* **EXCERPTED DATA**
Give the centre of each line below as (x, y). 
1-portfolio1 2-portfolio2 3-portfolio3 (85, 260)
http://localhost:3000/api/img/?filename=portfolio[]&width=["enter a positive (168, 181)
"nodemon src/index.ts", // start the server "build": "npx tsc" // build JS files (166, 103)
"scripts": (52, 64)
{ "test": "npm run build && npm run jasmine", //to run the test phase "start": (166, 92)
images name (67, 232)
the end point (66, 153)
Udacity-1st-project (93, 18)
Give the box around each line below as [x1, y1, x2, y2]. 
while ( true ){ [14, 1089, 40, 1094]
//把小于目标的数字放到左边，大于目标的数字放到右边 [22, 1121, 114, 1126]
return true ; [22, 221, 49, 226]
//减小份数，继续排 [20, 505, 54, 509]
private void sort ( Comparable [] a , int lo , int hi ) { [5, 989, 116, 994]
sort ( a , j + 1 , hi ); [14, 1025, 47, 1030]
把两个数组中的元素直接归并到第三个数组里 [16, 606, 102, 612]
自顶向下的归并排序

...

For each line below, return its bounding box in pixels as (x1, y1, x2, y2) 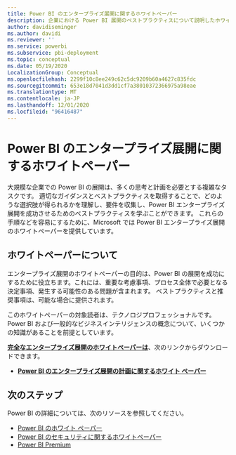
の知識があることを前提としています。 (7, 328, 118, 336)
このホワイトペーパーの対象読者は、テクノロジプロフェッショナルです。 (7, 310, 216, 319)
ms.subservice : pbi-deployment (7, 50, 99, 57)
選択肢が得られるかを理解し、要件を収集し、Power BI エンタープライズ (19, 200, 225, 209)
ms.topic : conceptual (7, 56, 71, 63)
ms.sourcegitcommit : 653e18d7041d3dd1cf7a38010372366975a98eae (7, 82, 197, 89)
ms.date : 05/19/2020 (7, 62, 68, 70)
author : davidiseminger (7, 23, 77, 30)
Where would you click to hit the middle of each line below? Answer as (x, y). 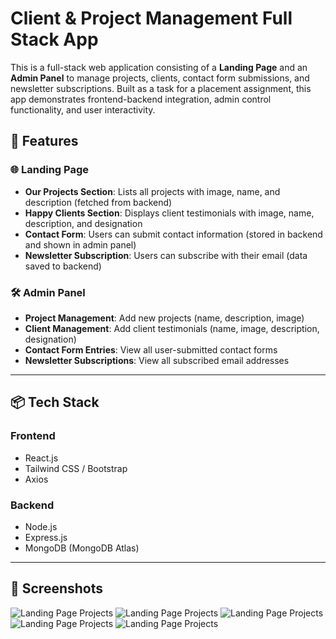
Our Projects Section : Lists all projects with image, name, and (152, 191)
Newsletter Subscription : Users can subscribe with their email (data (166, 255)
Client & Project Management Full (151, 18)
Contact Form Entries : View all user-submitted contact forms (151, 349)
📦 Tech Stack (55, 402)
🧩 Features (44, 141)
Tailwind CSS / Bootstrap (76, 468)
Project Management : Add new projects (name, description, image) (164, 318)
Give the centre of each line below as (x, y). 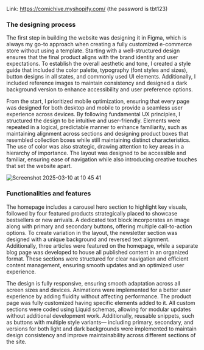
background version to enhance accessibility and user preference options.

* **TASK TO COMPLETE**
Return, exactly as they stand, the lines above from the one with "このホワイトペーパーの対象読者は、テクノロジプロフェッショナルです。 (7, 310, 216, 319)" to the one with "Client & Project Management Full (151, 18)", omitting any pictures among them.

* **ANSWER SPACE**
このホワイトペーパーの対象読者は、テクノロジプロフェッショナルです。 (7, 310, 216, 319)
ms.subservice : pbi-deployment (7, 50, 99, 57)
選択肢が得られるかを理解し、要件を収集し、Power BI エンタープライズ (19, 200, 225, 209)
ms.topic : conceptual (7, 56, 71, 63)
ms.sourcegitcommit : 653e18d7041d3dd1cf7a38010372366975a98eae (7, 82, 197, 89)
ms.date : 05/19/2020 (7, 62, 68, 70)
author : davidiseminger (7, 23, 77, 30)
Where would you click to hit the middle of each line below? Answer as (x, y). 
Our Projects Section : Lists all projects with image, name, and (152, 191)
Newsletter Subscription : Users can subscribe with their email (data (166, 255)
Client & Project Management Full (151, 18)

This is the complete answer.